### Raw data
+ + + + + + +

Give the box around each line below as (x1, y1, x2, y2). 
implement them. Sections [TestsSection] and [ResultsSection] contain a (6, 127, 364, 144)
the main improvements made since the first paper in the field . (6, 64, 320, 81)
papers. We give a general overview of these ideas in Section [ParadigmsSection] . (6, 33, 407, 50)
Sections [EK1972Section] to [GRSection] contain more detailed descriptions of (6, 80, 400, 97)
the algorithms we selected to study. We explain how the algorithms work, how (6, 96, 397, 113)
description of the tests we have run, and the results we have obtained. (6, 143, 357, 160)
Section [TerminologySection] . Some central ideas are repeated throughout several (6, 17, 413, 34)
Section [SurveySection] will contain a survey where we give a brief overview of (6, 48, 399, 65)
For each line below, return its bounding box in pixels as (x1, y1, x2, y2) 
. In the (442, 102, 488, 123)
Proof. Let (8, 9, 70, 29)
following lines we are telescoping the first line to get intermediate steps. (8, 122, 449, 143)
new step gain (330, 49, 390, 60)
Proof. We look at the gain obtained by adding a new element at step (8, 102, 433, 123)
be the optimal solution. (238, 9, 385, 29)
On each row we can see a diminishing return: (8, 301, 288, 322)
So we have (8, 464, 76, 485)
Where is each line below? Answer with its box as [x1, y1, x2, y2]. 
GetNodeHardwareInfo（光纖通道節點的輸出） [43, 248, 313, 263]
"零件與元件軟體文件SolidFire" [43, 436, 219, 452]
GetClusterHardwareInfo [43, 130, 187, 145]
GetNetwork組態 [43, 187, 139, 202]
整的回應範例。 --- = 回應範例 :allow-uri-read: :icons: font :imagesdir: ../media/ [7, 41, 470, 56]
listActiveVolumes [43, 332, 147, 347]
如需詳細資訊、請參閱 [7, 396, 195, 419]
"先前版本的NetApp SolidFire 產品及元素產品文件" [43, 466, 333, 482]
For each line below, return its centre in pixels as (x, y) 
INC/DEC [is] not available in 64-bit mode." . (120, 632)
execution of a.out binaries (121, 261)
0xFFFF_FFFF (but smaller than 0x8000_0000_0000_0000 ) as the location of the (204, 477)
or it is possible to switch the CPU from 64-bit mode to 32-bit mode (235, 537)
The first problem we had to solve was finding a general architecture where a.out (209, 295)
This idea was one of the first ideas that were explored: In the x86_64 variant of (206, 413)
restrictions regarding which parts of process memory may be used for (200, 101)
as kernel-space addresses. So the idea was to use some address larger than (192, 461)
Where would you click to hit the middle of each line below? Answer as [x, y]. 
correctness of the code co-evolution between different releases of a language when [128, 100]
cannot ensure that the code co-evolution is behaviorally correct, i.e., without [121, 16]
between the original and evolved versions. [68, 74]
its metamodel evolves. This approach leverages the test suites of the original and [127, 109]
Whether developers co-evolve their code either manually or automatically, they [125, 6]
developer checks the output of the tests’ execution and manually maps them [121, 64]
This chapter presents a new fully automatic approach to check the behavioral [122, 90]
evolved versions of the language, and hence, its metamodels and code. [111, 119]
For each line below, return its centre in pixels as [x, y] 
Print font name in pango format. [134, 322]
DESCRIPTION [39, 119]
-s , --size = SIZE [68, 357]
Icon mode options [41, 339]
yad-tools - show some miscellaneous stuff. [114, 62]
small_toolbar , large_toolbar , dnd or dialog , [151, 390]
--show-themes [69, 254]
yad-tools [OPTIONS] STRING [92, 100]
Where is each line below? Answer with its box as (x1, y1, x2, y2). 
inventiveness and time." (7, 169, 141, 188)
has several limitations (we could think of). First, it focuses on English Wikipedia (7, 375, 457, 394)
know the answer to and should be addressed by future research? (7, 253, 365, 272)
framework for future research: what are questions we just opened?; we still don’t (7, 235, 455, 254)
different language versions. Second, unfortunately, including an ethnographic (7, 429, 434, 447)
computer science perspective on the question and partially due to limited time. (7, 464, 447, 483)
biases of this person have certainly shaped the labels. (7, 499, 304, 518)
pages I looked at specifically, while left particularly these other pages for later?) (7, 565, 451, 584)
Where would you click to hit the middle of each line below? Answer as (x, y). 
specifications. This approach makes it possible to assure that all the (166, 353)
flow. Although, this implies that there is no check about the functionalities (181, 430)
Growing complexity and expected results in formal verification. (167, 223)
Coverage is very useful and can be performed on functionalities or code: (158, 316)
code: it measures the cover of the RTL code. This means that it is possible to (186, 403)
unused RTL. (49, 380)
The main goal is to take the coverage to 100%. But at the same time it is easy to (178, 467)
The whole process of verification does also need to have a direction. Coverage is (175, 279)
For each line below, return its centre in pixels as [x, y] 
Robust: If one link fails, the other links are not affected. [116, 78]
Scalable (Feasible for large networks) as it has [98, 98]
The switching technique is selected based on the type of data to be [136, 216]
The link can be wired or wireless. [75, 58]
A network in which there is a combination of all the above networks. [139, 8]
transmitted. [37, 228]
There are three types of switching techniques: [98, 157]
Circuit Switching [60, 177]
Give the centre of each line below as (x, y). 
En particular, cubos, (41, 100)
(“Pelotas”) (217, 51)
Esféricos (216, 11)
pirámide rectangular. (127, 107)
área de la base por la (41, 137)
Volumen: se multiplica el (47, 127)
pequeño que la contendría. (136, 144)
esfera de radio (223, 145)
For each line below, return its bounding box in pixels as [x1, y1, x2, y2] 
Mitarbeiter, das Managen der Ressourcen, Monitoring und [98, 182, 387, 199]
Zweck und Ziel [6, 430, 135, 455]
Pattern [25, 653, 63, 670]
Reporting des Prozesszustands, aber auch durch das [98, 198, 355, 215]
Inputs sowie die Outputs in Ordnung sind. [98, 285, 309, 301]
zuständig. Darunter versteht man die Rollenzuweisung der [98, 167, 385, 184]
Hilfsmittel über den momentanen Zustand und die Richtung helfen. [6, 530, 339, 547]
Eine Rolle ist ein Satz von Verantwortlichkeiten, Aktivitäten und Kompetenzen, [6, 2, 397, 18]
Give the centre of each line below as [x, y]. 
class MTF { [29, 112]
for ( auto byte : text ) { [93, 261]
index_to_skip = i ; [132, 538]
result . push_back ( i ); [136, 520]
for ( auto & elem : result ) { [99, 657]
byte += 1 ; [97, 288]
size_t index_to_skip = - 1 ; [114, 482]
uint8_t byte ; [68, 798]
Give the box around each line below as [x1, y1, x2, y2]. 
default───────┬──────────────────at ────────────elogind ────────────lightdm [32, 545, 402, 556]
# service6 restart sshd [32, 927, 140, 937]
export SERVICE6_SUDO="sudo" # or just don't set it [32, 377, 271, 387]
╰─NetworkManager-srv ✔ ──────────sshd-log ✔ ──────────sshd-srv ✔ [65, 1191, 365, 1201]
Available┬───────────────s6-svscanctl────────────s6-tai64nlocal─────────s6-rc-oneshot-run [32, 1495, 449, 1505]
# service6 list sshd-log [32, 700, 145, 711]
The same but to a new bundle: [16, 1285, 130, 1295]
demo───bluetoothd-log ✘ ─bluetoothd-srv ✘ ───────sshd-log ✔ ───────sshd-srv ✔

+ + + + + + +

Each record, exactly as written, is to be printed again.

### Output
Give the box around each line below as (x1, y1, x2, y2). 
implement them. Sections [TestsSection] and [ResultsSection] contain a (6, 127, 364, 144)
the main improvements made since the first paper in the field . (6, 64, 320, 81)
papers. We give a general overview of these ideas in Section [ParadigmsSection] . (6, 33, 407, 50)
Sections [EK1972Section] to [GRSection] contain more detailed descriptions of (6, 80, 400, 97)
the algorithms we selected to study. We explain how the algorithms work, how (6, 96, 397, 113)
description of the tests we have run, and the results we have obtained. (6, 143, 357, 160)
Section [TerminologySection] . Some central ideas are repeated throughout several (6, 17, 413, 34)
Section [SurveySection] will contain a survey where we give a brief overview of (6, 48, 399, 65)
For each line below, return its bounding box in pixels as (x1, y1, x2, y2) 
. In the (442, 102, 488, 123)
Proof. Let (8, 9, 70, 29)
following lines we are telescoping the first line to get intermediate steps. (8, 122, 449, 143)
new step gain (330, 49, 390, 60)
Proof. We look at the gain obtained by adding a new element at step (8, 102, 433, 123)
be the optimal solution. (238, 9, 385, 29)
On each row we can see a diminishing return: (8, 301, 288, 322)
So we have (8, 464, 76, 485)
Where is each line below? Answer with its box as [x1, y1, x2, y2]. 
GetNodeHardwareInfo（光纖通道節點的輸出） [43, 248, 313, 263]
"零件與元件軟體文件SolidFire" [43, 436, 219, 452]
GetClusterHardwareInfo [43, 130, 187, 145]
GetNetwork組態 [43, 187, 139, 202]
整的回應範例。 --- = 回應範例 :allow-uri-read: :icons: font :imagesdir: ../media/ [7, 41, 470, 56]
listActiveVolumes [43, 332, 147, 347]
如需詳細資訊、請參閱 [7, 396, 195, 419]
"先前版本的NetApp SolidFire 產品及元素產品文件" [43, 466, 333, 482]
For each line below, return its centre in pixels as (x, y) 
INC/DEC [is] not available in 64-bit mode." . (120, 632)
execution of a.out binaries (121, 261)
0xFFFF_FFFF (but smaller than 0x8000_0000_0000_0000 ) as the location of the (204, 477)
or it is possible to switch the CPU from 64-bit mode to 32-bit mode (235, 537)
The first problem we had to solve was finding a general architecture where a.out (209, 295)
This idea was one of the first ideas that were explored: In the x86_64 variant of (206, 413)
restrictions regarding which parts of process memory may be used for (200, 101)
as kernel-space addresses. So the idea was to use some address larger than (192, 461)
Where would you click to hit the middle of each line below? Answer as [x, y]. 
correctness of the code co-evolution between different releases of a language when [128, 100]
cannot ensure that the code co-evolution is behaviorally correct, i.e., without [121, 16]
between the original and evolved versions. [68, 74]
its metamodel evolves. This approach leverages the test suites of the original and [127, 109]
Whether developers co-evolve their code either manually or automatically, they [125, 6]
developer checks the output of the tests’ execution and manually maps them [121, 64]
This chapter presents a new fully automatic approach to check the behavioral [122, 90]
evolved versions of the language, and hence, its metamodels and code. [111, 119]
For each line below, return its centre in pixels as [x, y] 
Print font name in pango format. [134, 322]
DESCRIPTION [39, 119]
-s , --size = SIZE [68, 357]
Icon mode options [41, 339]
yad-tools - show some miscellaneous stuff. [114, 62]
small_toolbar , large_toolbar , dnd or dialog , [151, 390]
--show-themes [69, 254]
yad-tools [OPTIONS] STRING [92, 100]
Where is each line below? Answer with its box as (x1, y1, x2, y2). 
inventiveness and time." (7, 169, 141, 188)
has several limitations (we could think of). First, it focuses on English Wikipedia (7, 375, 457, 394)
know the answer to and should be addressed by future research? (7, 253, 365, 272)
framework for future research: what are questions we just opened?; we still don’t (7, 235, 455, 254)
different language versions. Second, unfortunately, including an ethnographic (7, 429, 434, 447)
computer science perspective on the question and partially due to limited time. (7, 464, 447, 483)
biases of this person have certainly shaped the labels. (7, 499, 304, 518)
pages I looked at specifically, while left particularly these other pages for later?) (7, 565, 451, 584)
Where would you click to hit the middle of each line below? Answer as (x, y). 
specifications. This approach makes it possible to assure that all the (166, 353)
flow. Although, this implies that there is no check about the functionalities (181, 430)
Growing complexity and expected results in formal verification. (167, 223)
Coverage is very useful and can be performed on functionalities or code: (158, 316)
code: it measures the cover of the RTL code. This means that it is possible to (186, 403)
unused RTL. (49, 380)
The main goal is to take the coverage to 100%. But at the same time it is easy to (178, 467)
The whole process of verification does also need to have a direction. Coverage is (175, 279)
For each line below, return its centre in pixels as [x, y] 
Robust: If one link fails, the other links are not affected. [116, 78]
Scalable (Feasible for large networks) as it has [98, 98]
The switching technique is selected based on the type of data to be [136, 216]
The link can be wired or wireless. [75, 58]
A network in which there is a combination of all the above networks. [139, 8]
transmitted. [37, 228]
There are three types of switching techniques: [98, 157]
Circuit Switching [60, 177]
Give the centre of each line below as (x, y). 
En particular, cubos, (41, 100)
(“Pelotas”) (217, 51)
Esféricos (216, 11)
pirámide rectangular. (127, 107)
área de la base por la (41, 137)
Volumen: se multiplica el (47, 127)
pequeño que la contendría. (136, 144)
esfera de radio (223, 145)
For each line below, return its bounding box in pixels as [x1, y1, x2, y2] 
Mitarbeiter, das Managen der Ressourcen, Monitoring und [98, 182, 387, 199]
Zweck und Ziel [6, 430, 135, 455]
Pattern [25, 653, 63, 670]
Reporting des Prozesszustands, aber auch durch das [98, 198, 355, 215]
Inputs sowie die Outputs in Ordnung sind. [98, 285, 309, 301]
zuständig. Darunter versteht man die Rollenzuweisung der [98, 167, 385, 184]
Hilfsmittel über den momentanen Zustand und die Richtung helfen. [6, 530, 339, 547]
Eine Rolle ist ein Satz von Verantwortlichkeiten, Aktivitäten und Kompetenzen, [6, 2, 397, 18]
Give the centre of each line below as [x, y]. 
class MTF { [29, 112]
for ( auto byte : text ) { [93, 261]
index_to_skip = i ; [132, 538]
result . push_back ( i ); [136, 520]
for ( auto & elem : result ) { [99, 657]
byte += 1 ; [97, 288]
size_t index_to_skip = - 1 ; [114, 482]
uint8_t byte ; [68, 798]
Give the box around each line below as [x1, y1, x2, y2]. 
default───────┬──────────────────at ────────────elogind ────────────lightdm [32, 545, 402, 556]
# service6 restart sshd [32, 927, 140, 937]
export SERVICE6_SUDO="sudo" # or just don't set it [32, 377, 271, 387]
╰─NetworkManager-srv ✔ ──────────sshd-log ✔ ──────────sshd-srv ✔ [65, 1191, 365, 1201]
Available┬───────────────s6-svscanctl────────────s6-tai64nlocal─────────s6-rc-oneshot-run [32, 1495, 449, 1505]
# service6 list sshd-log [32, 700, 145, 711]
The same but to a new bundle: [16, 1285, 130, 1295]
demo───bluetoothd-log ✘ ─bluetoothd-srv ✘ ───────sshd-log ✔ ───────sshd-srv ✔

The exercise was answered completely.